→ DIRECTIONS FOR THIS TASK: A word-for-word copy of the listing is required, and it must contain no pictures.
[[ SOURCE DATA, beginning ]]
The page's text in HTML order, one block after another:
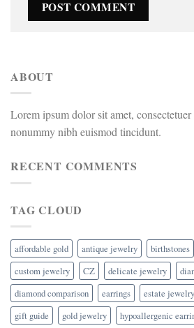
ABOUT
Lorem ipsum dolor sit amet,
nonummy nibh euismod tincidunt.
RECENT COMMENTS
TAG CLOUD
affordable gold antique jewelry birthstones
custom jewelry
CZ delicate jewelry
diamond comparison
earrings estate jewelry
gift guide
gold jewelry hypoallergenic
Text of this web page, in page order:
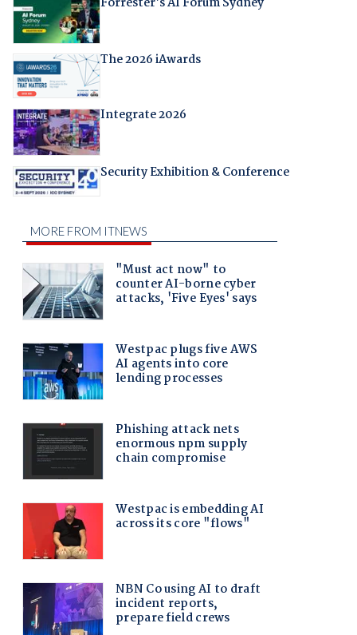
The 2026 iAwards
Integrate 2026
Security Exhibition & Conference
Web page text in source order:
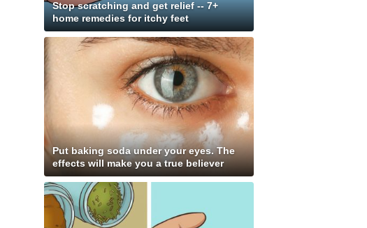
Stop scratching and get relief -- 7+
home remedies for itchy feet
Put baking soda under your eyes. The
effects will make you a true believer
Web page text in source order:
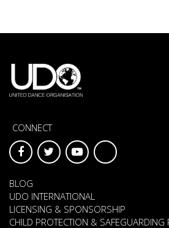
CONNECT
BLOG
UDO INTERNATIONAL
LICENSING & SPONSORSHIP
CHILD PROTECTION & SAFEGUARDING
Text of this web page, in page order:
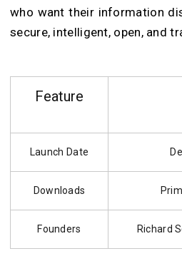
who want their information
secure, intelligent, open, and
Feature
Launch Date
Downloads
Founders Richard
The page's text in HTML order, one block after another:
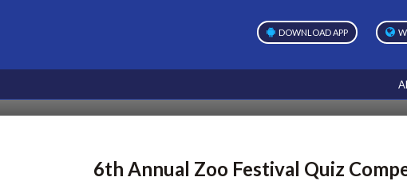
DOWNLOAD APP
6th Annual Zoo Festival Quiz
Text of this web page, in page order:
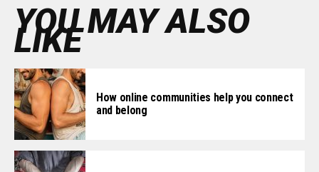
YOU MAY ALSO
LIKE
How online communities help you connect
and belong
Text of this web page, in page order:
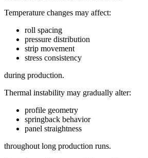
Temperature changes may affect:
roll spacing
pressure distribution
strip movement
stress consistency
during production.
Thermal instability may gradually alter:
profile geometry
springback behavior
panel straightness
throughout long production runs.
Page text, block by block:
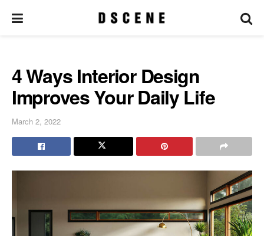
4 Ways Interior Design
Improves Your Daily Life
March 2, 2022
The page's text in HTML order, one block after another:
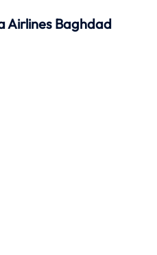
Airlines Baghdad
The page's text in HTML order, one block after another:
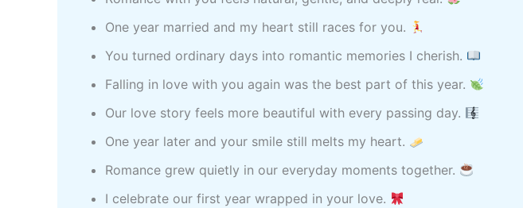
One year married and my heart still races for you.
You turned ordinary days into romantic memories I cherish.
Falling in love with you again was the best part of this year.
Our love story feels more beautiful with every passing day.
One year later and your smile still melts my heart.
Romance grew quietly in our everyday moments together.
I celebrate our first year wrapped in your love.
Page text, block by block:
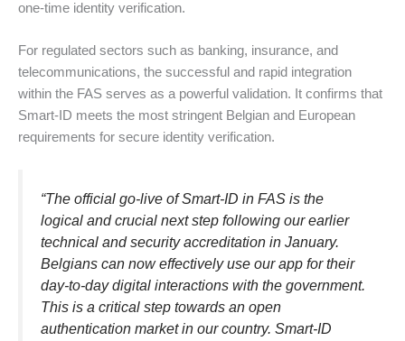
one-time identity verification.
For regulated sectors such as banking, insurance, and
telecommunications, the successful and rapid integration
within the FAS serves as a powerful validation. It confirms that
Smart-ID meets the most stringent Belgian and European
requirements for secure identity verification.
“The official go-live of Smart-ID in FAS is the
logical and crucial next step following our earlier
technical and security accreditation in January.
Belgians can now effectively use our app for their
day-to-day digital interactions with the government.
This is a critical step towards an open
authentication market in our country. Smart-ID
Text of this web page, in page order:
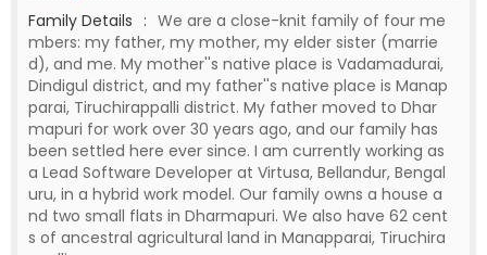
Family Details : We are a close-knit family of four me
mbers: my father, my mother, my elder sister (marrie
d), and me. My mother''s native place is Vadamadurai,
Dindigul district, and my father''s native place is Manap
parai, Tiruchirappalli district. My father moved to Dhar
mapuri for work over 30 years ago, and our family has
been settled here ever since. I am currently working as
a Lead Software Developer at Virtusa, Bellandur, Bengal
uru, in a hybrid work model. Our family owns a house a
nd two small flats in Dharmapuri. We also have 62 cent
s of ancestral agricultural land in Manapparai, Tiruchira
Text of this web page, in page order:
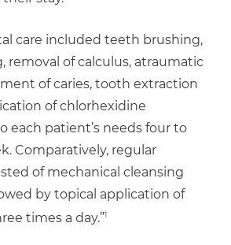
care included teeth brushing,
removal of calculus, atraumatic
of caries, tooth extraction
of chlorhexidine
each patient’s needs four to
Comparatively, regular
of mechanical cleansing
by topical application of
times a day.”1
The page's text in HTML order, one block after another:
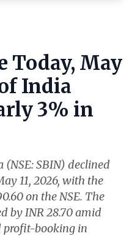
Today, May
India
3% in
(NSE: SBIN) declined
11, 2026, with the
on the NSE. The
by INR 28.70 amid
profit-booking in
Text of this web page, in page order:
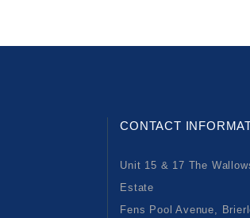
CONTACT
Unit 15 & 17 The
Estate
Fens Pool Avenue,
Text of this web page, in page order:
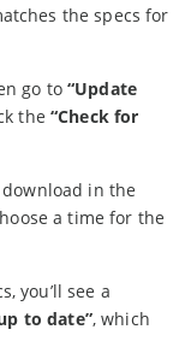
the specs for
go to“Update
the“Check for
in the
a time for the
you’ll see a
to date”, which
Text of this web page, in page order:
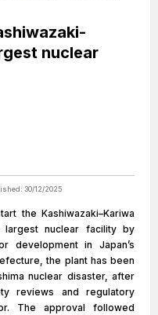
nuclear
30/12/2025
the Kashiwazaki–Kariwa
largest nuclear facility by
development in Japan’s
the plant has been
nuclear disaster, after
reviews and regulatory
The approval followed
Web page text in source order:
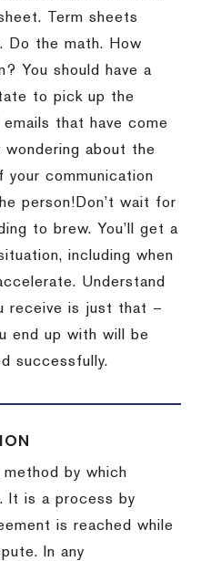
Term sheets
Do the math.
How
You should have a
to pick up the
emails that have come
about the
If your communication
person! Don’t wait for
to brew. You’ll get a
including when
Understand
receive is just that –
end up with will be
successfully.
by which
It is a process by
is reached while
In any
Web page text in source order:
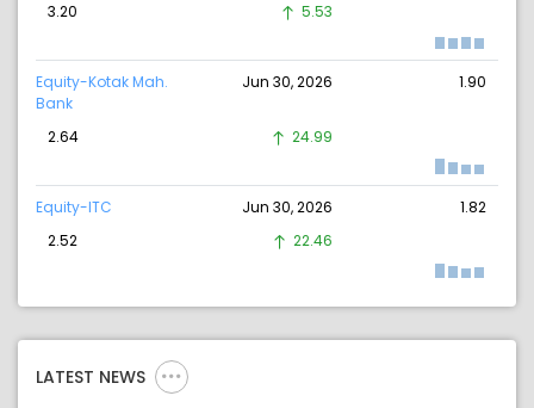
3.20
5.53
Equity-Kotak Mah.
Bank
Jun 30, 2026 1.90
2.64 24.99
Equity-ITC Jun 30, 2026
1.82
2.52
22.46
LATEST NEWS
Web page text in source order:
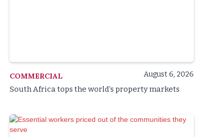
[[ SOURCE DATA, end ]]
→ ANSWER TO THIS EXERCISE:
The page's text in HTML order, one block after another:
ABOUT
Lorem ipsum dolor sit amet,
nonummy nibh euismod tincidunt.
RECENT COMMENTS
TAG CLOUD
affordable gold antique jewelry birthstones
custom jewelry
CZ delicate jewelry
diamond comparison
earrings estate jewelry
gift guide
gold jewelry hypoallergenic
Text of this web page, in page order:
The 2026 iAwards
Integrate 2026
Security Exhibition & Conference
Web page text in source order:
Stop scratching and get relief -- 7+
home remedies for itchy feet
Put baking soda under your eyes. The
effects will make you a true believer
Web page text in source order:
CONNECT
BLOG
UDO INTERNATIONAL
LICENSING & SPONSORSHIP
CHILD PROTECTION & SAFEGUARDING
Text of this web page, in page order:
who want their information
secure, intelligent, open, and
Feature
Launch Date
Downloads
Founders Richard
The page's text in HTML order, one block after another:
DOWNLOAD APP
6th Annual Zoo Festival Quiz
Text of this web page, in page order:
YOU MAY ALSO
LIKE
How online communities help you connect
and belong
Text of this web page, in page order:
Temperature changes may affect:
roll spacing
pressure distribution
strip movement
stress consistency
during production.
Thermal instability may gradually alter:
profile geometry
springback behavior
panel straightness
throughout long production runs.
Page text, block by block:
4 Ways Interior Design
Improves Your Daily Life
March 2, 2022
The page's text in HTML order, one block after another:
Airlines Baghdad
The page's text in HTML order, one block after another:
One year married and my heart still races for you.
You turned ordinary days into romantic memories I cherish.
Falling in love with you again was the best part of this year.
Our love story feels more beautiful with every passing day.
One year later and your smile still melts my heart.
Romance grew quietly in our everyday moments together.
I celebrate our first year wrapped in your love.
Page text, block by block:
one-time identity verification.
For regulated sectors such as banking, insurance, and
telecommunications, the successful and rapid integration
within the FAS serves as a powerful validation. It confirms that
Smart-ID meets the most stringent Belgian and European
requirements for secure identity verification.
“The official go-live of Smart-ID in FAS is the
logical and crucial next step following our earlier
technical and security accreditation in January.
Belgians can now effectively use our app for their
day-to-day digital interactions with the government.
This is a critical step towards an open
authentication market in our country. Smart-ID
Text of this web page, in page order:
Family Details : We are a close-knit family of four me
mbers: my father, my mother, my elder sister (marrie
d), and me. My mother''s native place is Vadamadurai,
Dindigul district, and my father''s native place is Manap
parai, Tiruchirappalli district. My father moved to Dhar
mapuri for work over 30 years ago, and our family has
been settled here ever since. I am currently working as
a Lead Software Developer at Virtusa, Bellandur, Bengal
uru, in a hybrid work model. Our family owns a house a
nd two small flats in Dharmapuri. We also have 62 cent
s of ancestral agricultural land in Manapparai, Tiruchira
Text of this web page, in page order:
care included teeth brushing,
removal of calculus, atraumatic
of caries, tooth extraction
of chlorhexidine
each patient’s needs four to
Comparatively, regular
of mechanical cleansing
by topical application of
times a day.”1
The page's text in HTML order, one block after another:
Today, May
India
3% in
(NSE: SBIN) declined
11, 2026, with the
on the NSE. The
by INR 28.70 amid
profit-booking in
Text of this web page, in page order:
CONTACT
Unit 15 & 17 The
Estate
Fens Pool Avenue,
Text of this web page, in page order:
the specs for
go to“Update
the“Check for
in the
a time for the
you’ll see a
to date”, which
Text of this web page, in page order:
nuclear
30/12/2025
the Kashiwazaki–Kariwa
largest nuclear facility by
development in Japan’s
the plant has been
nuclear disaster, after
reviews and regulatory
The approval followed
Web page text in source order:
Term sheets
Do the math.
How
You should have a
to pick up the
emails that have come
about the
If your communication
person! Don’t wait for
to brew. You’ll get a
including when
Understand
receive is just that –
end up with will be
successfully.
by which
It is a process by
is reached while
In any
Web page text in source order:
3.20
5.53
Equity-Kotak Mah.
Bank
Jun 30, 2026 1.90
2.64 24.99
Equity-ITC Jun 30, 2026
1.82
2.52
22.46
LATEST NEWS
Web page text in source order:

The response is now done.